Exercise description => Please retype the entries exactly as they stand, leaving out any pictures.
*** Supplied material Section Begins ***
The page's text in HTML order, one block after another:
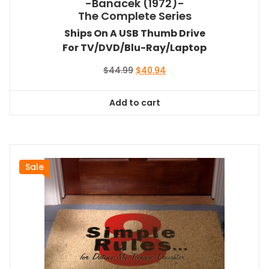
-Banacek (1972)-
The Complete Series
Ships On A USB Thumb Drive
For TV/DVD/Blu-Ray/Laptop
$44.99 Original
$44.99.
$40.94
Add to cart
Sale
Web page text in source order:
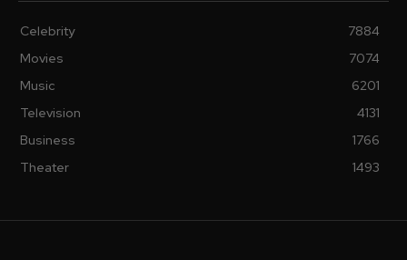
Celebrity
7884
Movies
7074
Music
6201
Television
4131
Business
1766
Theater
1493
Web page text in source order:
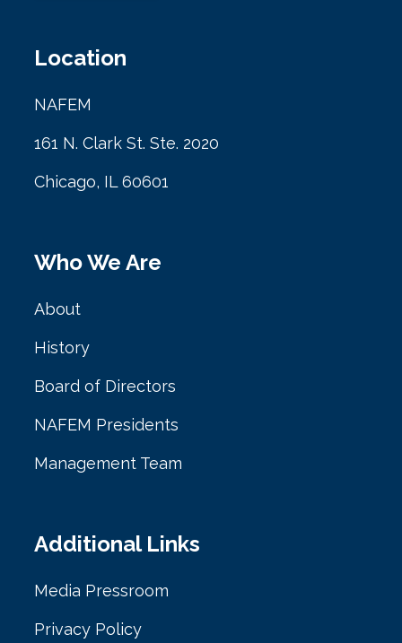
Location
NAFEM
161 N. Clark St. Ste. 2020
Chicago, IL 60601
Who We Are
About
History
Board of Directors
NAFEM Presidents
Management Team
Additional Links
Media Pressroom
Privacy Policy
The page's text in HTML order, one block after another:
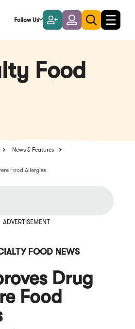
Follow Us
Become
a
Member
LoginToggle
search
Toggle
Food
News & Features
Food Allergies
ADVERTISEMENT
FOOD NEWS
Drug
Food
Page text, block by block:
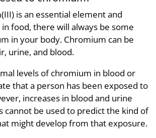
is an essential element and
food, there will always be some
in your body. Chromium can be
urine, and blood.
levels of chromium in blood or
that a person has been exposed to
increases in blood and urine
cannot be used to predict the kind of
might develop from that exposure.
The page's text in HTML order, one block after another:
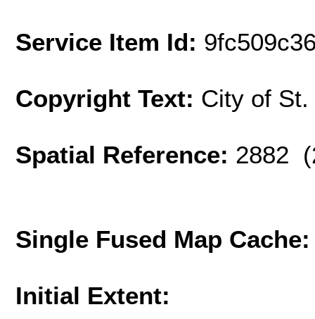
Service Item Id:
Copyright Text: City of
Spatial Reference: 2882
Single Fused Map
Initial Extent:
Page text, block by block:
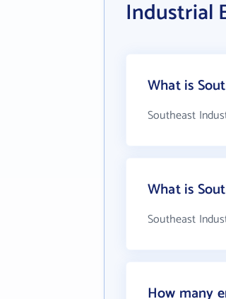
Industrial
What is
Southeast
What is
Southeast
How many
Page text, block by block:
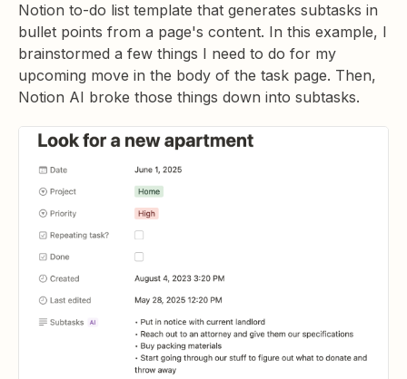
Notion to-do list template that generates subtasks in
bullet points from a page's content. In this example, I
brainstormed a few things I need to do for my
upcoming move in the body of the task page. Then,
Notion AI broke those things down into subtasks.
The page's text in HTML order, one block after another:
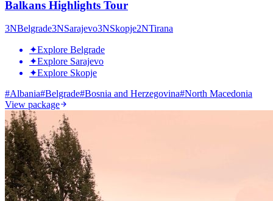
Balkans Highlights Tour
3NBelgrade3NSarajevo3NSkopje2NTirana
✦Explore Belgrade
✦Explore Sarajevo
✦Explore Skopje
#Albania#Belgrade#Bosnia and Herzegovina#North Macedonia
View package
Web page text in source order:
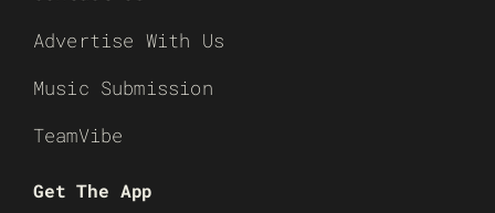
Advertise With Us
Music Submission
TeamVibe
Get The App
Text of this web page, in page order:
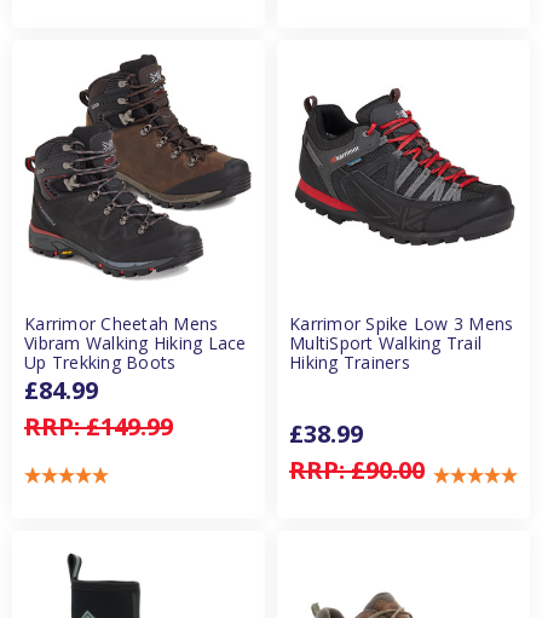
Karrimor Cheetah Mens
Vibram Walking Hiking Lace
Up Trekking Boots
RRP:£149.99
£84.99
Karrimor Spike Low 3 Mens
MultiSport Walking Trail
Hiking Trainers
RRP:£90.00
£38.99
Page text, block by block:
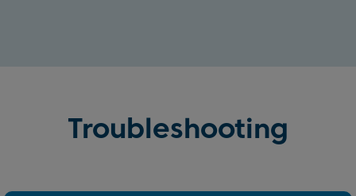
Troubleshooting
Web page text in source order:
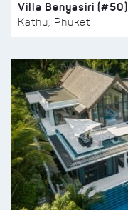
Villa Benyasiri (#50)
Kathu, Phuket
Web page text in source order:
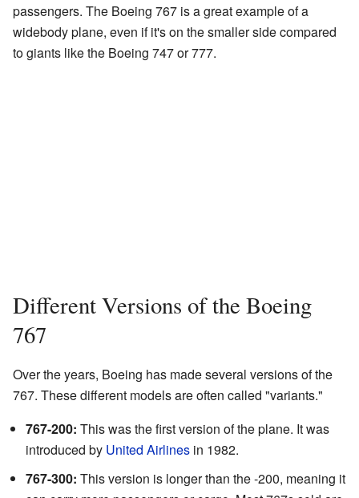
passengers. The Boeing 767 is a great example of a
widebody plane, even if it's on the smaller side compared
to giants like the Boeing 747 or 777.
Different Versions of the Boeing
767
Over the years, Boeing has made several versions of the
767. These different models are often called "variants."
767-200: This was the first version of the plane. It was
introduced by United Airlines in 1982.
767-300: This version is longer than the -200, meaning it
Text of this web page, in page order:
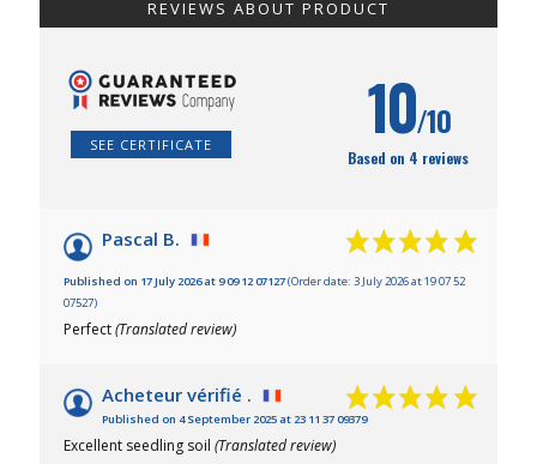
REVIEWS ABOUT PRODUCT
SEE CERTIFICATE 10/10
Based on 4 reviews
Pascal B.
Published on 17 July 2026 at 9 09 12 07127(Order date: 3 July 2026 at 19 07 52
07527)
Perfect(Translated review)
Acheteur vérifié .
Published on 4 September 2025 at 23 11 37 09379
Excellent seedling soil (Translated review)
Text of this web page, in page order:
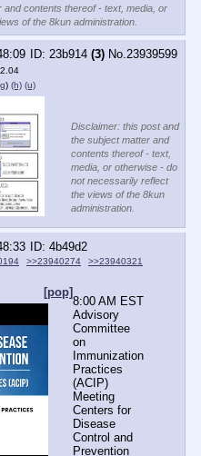
contents thereof - text, media, or
of the 8kun administration.
23b914 (3) No. 23939599
) (h) (u)
Disclaimer: this post and
the subject matter and
contents thereof - text,
media, or otherwise - do
not necessarily reflect
the views of the 8kun
administration.
4b49d2
>>23940274
>>23940321
[pop]
8:00 AM EST
Advisory
Committee
on
Immunization
Practices
(ACIP)
Meeting
Centers for
Disease
Control and
Prevention
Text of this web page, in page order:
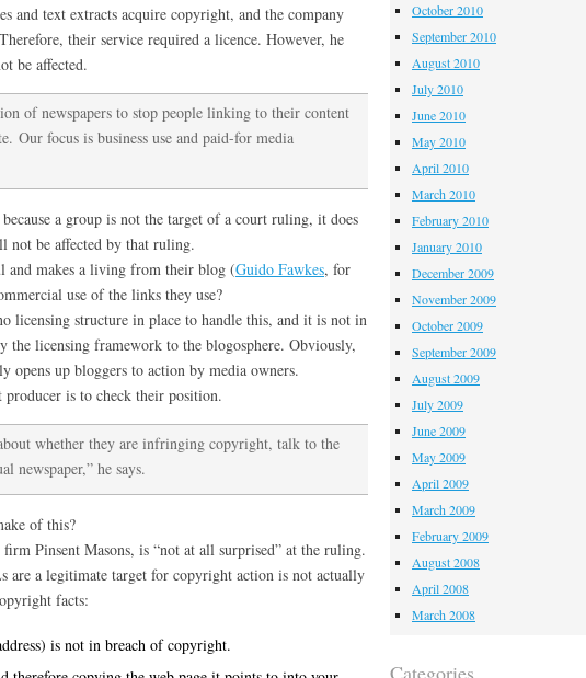
and text extracts acquire copyright, and the company
their service required a licence. However, he
be affected.
of newspapers to stop people linking to their content
Our focus is business use and paid-for media
a group is not the target of a court ruling, it does
be affected by that ruling.
and makes a living from their blog (Guido Fawkes, for
use of the links they use?
licensing structure in place to handle this, and it is not in
licensing framework to the blogosphere. Obviously,
opens up bloggers to action by media owners.
producer is to check their position.
whether they are infringing copyright, talk to the
newspaper,” he says.
of this?
Pinsent Masons, is “not at all surprised” at the ruling.
are a legitimate target for copyright action is not actually
facts:
is not in breach of copyright.
October 2010
September 2010
August 2010
July 2010
June 2010
May 2010
April 2010
March 2010
February 2010
January 2010
December 2009
November 2009
October 2009
September 2009
August 2009
July 2009
June 2009
May 2009
April 2009
March 2009
February 2009
August 2008
April 2008
March 2008
Categories
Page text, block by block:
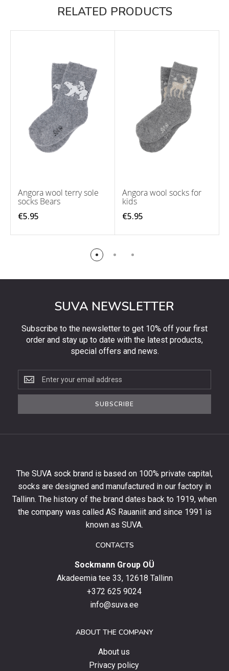
RELATED PRODUCTS
Angora wool terry sole
socks Bears
€5.95
Angora wool socks for
kids
€5.95
SUVA NEWSLETTER
Subscribe to the newsletter to get 10% off your first
order and stay up to date with the latest products,
special offers and news.
Subscribe
to
the
first
order
and
stay
SUBSCRIBE
The SUVA sock brand is based on 100% private capital,
socks are designed and manufactured in our factory in
Tallinn. The history of the brand dates back to 1919, when
the company was called AS Rauaniit and since 1991 is
known as SUVA.
CONTACTS
Sockmann Group OÜ
Akadeemia tee 33, 12618 Tallinn
+372 625 9024
info@suva.ee
ABOUT THE COMPANY
About us
Privacy policy
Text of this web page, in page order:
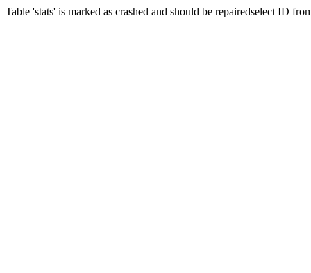
Table 'stats' is marked as crashed and should be repairedselect ID
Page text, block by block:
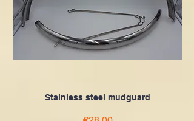
Stainless steel mudguard
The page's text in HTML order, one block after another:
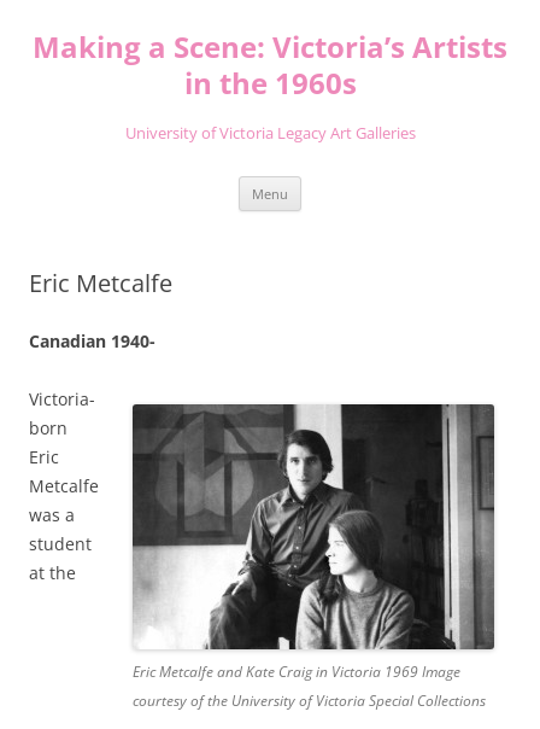
content
Making a Scene: Victoria’s Artists
in the 1960s
University of Victoria Legacy Art Galleries
Menu
Eric Metcalfe
Canadian 1940-
Eric Metcalfe and Kate Craig in Victoria 1969 Image
courtesy of the University of Victoria Special Collections
Victoria-
born
Eric
Metcalfe
was a
student
at the
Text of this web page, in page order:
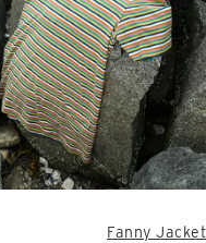
Fanny Jacket
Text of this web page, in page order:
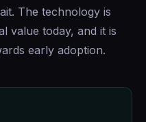
The technology is
value today, and it is
early adoption.
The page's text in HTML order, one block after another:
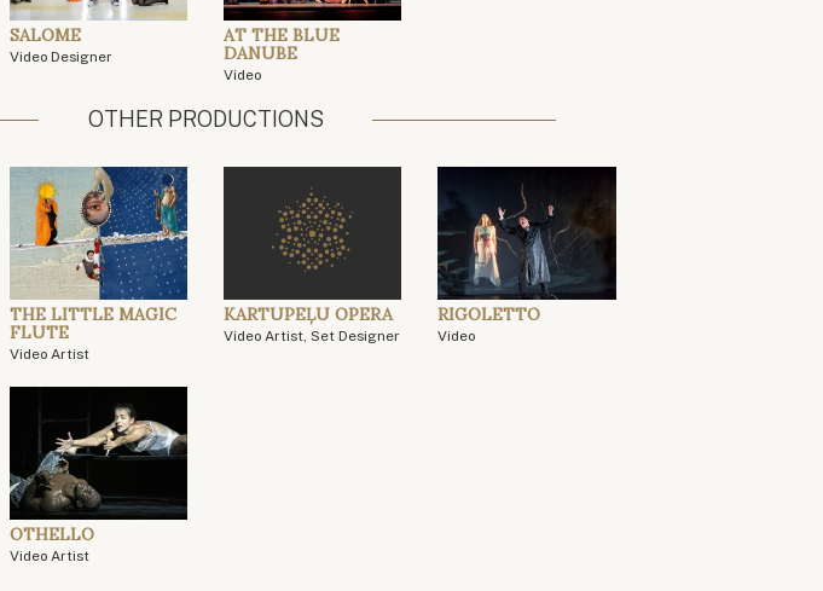
SALOME
Video Designer
AT THE BLUE
DANUBE
Video
OTHER PRODUCTIONS
THE LITTLE MAGIC
FLUTE
Video Artist
KARTUPEĻU OPERA
Video Artist, Set Designer
RIGOLETTO
Video
OTHELLO
Video Artist
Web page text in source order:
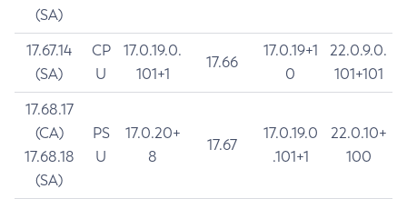
(SA)
17.67.14
(SA)
CP
U
17.0.19.0.
101+1
17.66
17.0.19+1
0
22.0.9.0.
101+101
17.68.17
(CA)
17.68.18
(SA)
PS
U
17.0.20+
8
17.67
17.0.19.0
.101+1
22.0.10+
100
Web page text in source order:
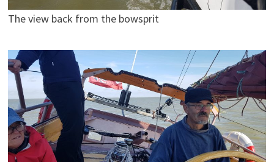
The view back from the bowsprit
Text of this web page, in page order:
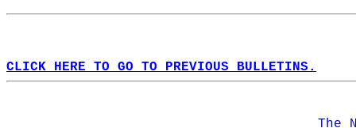
CLICK HERE TO GO TO PREVIOUS BULLETINS.
The
*** Supplied material Section Ends ***
The answer =>
The page's text in HTML order, one block after another:
-Banacek (1972)-
The Complete Series
Ships On A USB Thumb Drive
For TV/DVD/Blu-Ray/Laptop
$44.99 Original
$44.99.
$40.94
Add to cart
Sale
Web page text in source order:
Celebrity
7884
Movies
7074
Music
6201
Television
4131
Business
1766
Theater
1493
Web page text in source order:
Location
NAFEM
161 N. Clark St. Ste. 2020
Chicago, IL 60601
Who We Are
About
History
Board of Directors
NAFEM Presidents
Management Team
Additional Links
Media Pressroom
Privacy Policy
The page's text in HTML order, one block after another:
Follow Us
Become
a
Member
LoginToggle
search
Toggle
Food
News & Features
Food Allergies
ADVERTISEMENT
FOOD NEWS
Drug
Food
Page text, block by block:
is an essential element and
food, there will always be some
in your body. Chromium can be
urine, and blood.
levels of chromium in blood or
that a person has been exposed to
increases in blood and urine
cannot be used to predict the kind of
might develop from that exposure.
The page's text in HTML order, one block after another:
Service Item Id:
Copyright Text: City of
Spatial Reference: 2882
Single Fused Map
Initial Extent:
Page text, block by block:
Industrial
What is
Southeast
What is
Southeast
How many
Page text, block by block:
Notion to-do list template that generates subtasks in
bullet points from a page's content. In this example, I
brainstormed a few things I need to do for my
upcoming move in the body of the task page. Then,
Notion AI broke those things down into subtasks.
The page's text in HTML order, one block after another:
Balkans Highlights Tour
3NBelgrade3NSarajevo3NSkopje2NTirana
✦Explore Belgrade
✦Explore Sarajevo
✦Explore Skopje
#Albania#Belgrade#Bosnia and Herzegovina#North Macedonia
View package
Web page text in source order:
Advertise With Us
Music Submission
TeamVibe
Get The App
Text of this web page, in page order:
Karrimor Cheetah Mens
Vibram Walking Hiking Lace
Up Trekking Boots
RRP:£149.99
£84.99
Karrimor Spike Low 3 Mens
MultiSport Walking Trail
Hiking Trainers
RRP:£90.00
£38.99
Page text, block by block:
Troubleshooting
Web page text in source order:
Villa Benyasiri (#50)
Kathu, Phuket
Web page text in source order:
passengers. The Boeing 767 is a great example of a
widebody plane, even if it's on the smaller side compared
to giants like the Boeing 747 or 777.
Different Versions of the Boeing
767
Over the years, Boeing has made several versions of the
767. These different models are often called "variants."
767-200: This was the first version of the plane. It was
introduced by United Airlines in 1982.
767-300: This version is longer than the -200, meaning it
Text of this web page, in page order:
REVIEWS ABOUT PRODUCT
SEE CERTIFICATE 10/10
Based on 4 reviews
Pascal B.
Published on 17 July 2026 at 9 09 12 07127(Order date: 3 July 2026 at 19 07 52
07527)
Perfect(Translated review)
Acheteur vérifié .
Published on 4 September 2025 at 23 11 37 09379
Excellent seedling soil (Translated review)
Text of this web page, in page order:
contents thereof - text, media, or
of the 8kun administration.
23b914 (3) No. 23939599
) (h) (u)
Disclaimer: this post and
the subject matter and
contents thereof - text,
media, or otherwise - do
not necessarily reflect
the views of the 8kun
administration.
4b49d2
>>23940274
>>23940321
[pop]
8:00 AM EST
Advisory
Committee
on
Immunization
Practices
(ACIP)
Meeting
Centers for
Disease
Control and
Prevention
Text of this web page, in page order:
and text extracts acquire copyright, and the company
their service required a licence. However, he
be affected.
of newspapers to stop people linking to their content
Our focus is business use and paid-for media
a group is not the target of a court ruling, it does
be affected by that ruling.
and makes a living from their blog (Guido Fawkes, for
use of the links they use?
licensing structure in place to handle this, and it is not in
licensing framework to the blogosphere. Obviously,
opens up bloggers to action by media owners.
producer is to check their position.
whether they are infringing copyright, talk to the
newspaper,” he says.
of this?
Pinsent Masons, is “not at all surprised” at the ruling.
are a legitimate target for copyright action is not actually
facts:
is not in breach of copyright.
October 2010
September 2010
August 2010
July 2010
June 2010
May 2010
April 2010
March 2010
February 2010
January 2010
December 2009
November 2009
October 2009
September 2009
August 2009
July 2009
June 2009
May 2009
April 2009
March 2009
February 2009
August 2008
April 2008
March 2008
Categories
Page text, block by block:
RELATED PRODUCTS
Angora wool terry sole
socks Bears
€5.95
Angora wool socks for
kids
€5.95
SUVA NEWSLETTER
Subscribe to the newsletter to get 10% off your first
order and stay up to date with the latest products,
special offers and news.
Subscribe
to
the
first
order
and
stay
SUBSCRIBE
The SUVA sock brand is based on 100% private capital,
socks are designed and manufactured in our factory in
Tallinn. The history of the brand dates back to 1919, when
the company was called AS Rauaniit and since 1991 is
known as SUVA.
CONTACTS
Sockmann Group OÜ
Akadeemia tee 33, 12618 Tallinn
+372 625 9024
info@suva.ee
ABOUT THE COMPANY
About us
Privacy policy
Text of this web page, in page order:
Table 'stats' is marked as crashed and should be repairedselect ID
Page text, block by block:
Stainless steel mudguard
The page's text in HTML order, one block after another:
content
Making a Scene: Victoria’s Artists
in the 1960s
University of Victoria Legacy Art Galleries
Menu
Eric Metcalfe
Canadian 1940-
Eric Metcalfe and Kate Craig in Victoria 1969 Image
courtesy of the University of Victoria Special Collections
Victoria-
born
Eric
Metcalfe
was a
student
at the
Text of this web page, in page order:
Fanny Jacket
Text of this web page, in page order:
The technology is
value today, and it is
early adoption.
The page's text in HTML order, one block after another:
SALOME
Video Designer
AT THE BLUE
DANUBE
Video
OTHER PRODUCTIONS
THE LITTLE MAGIC
FLUTE
Video Artist
KARTUPEĻU OPERA
Video Artist, Set Designer
RIGOLETTO
Video
OTHELLO
Video Artist
Web page text in source order:
(SA)
17.67.14
(SA)
CP
U
17.0.19.0.
101+1
17.66
17.0.19+1
0
22.0.9.0.
101+101
17.68.17
(CA)
17.68.18
(SA)
PS
U
17.0.20+
8
17.67
17.0.19.0
.101+1
22.0.10+
100
Web page text in source order:
The view back from the bowsprit
Text of this web page, in page order:
CLICK HERE TO GO TO PREVIOUS BULLETINS.
The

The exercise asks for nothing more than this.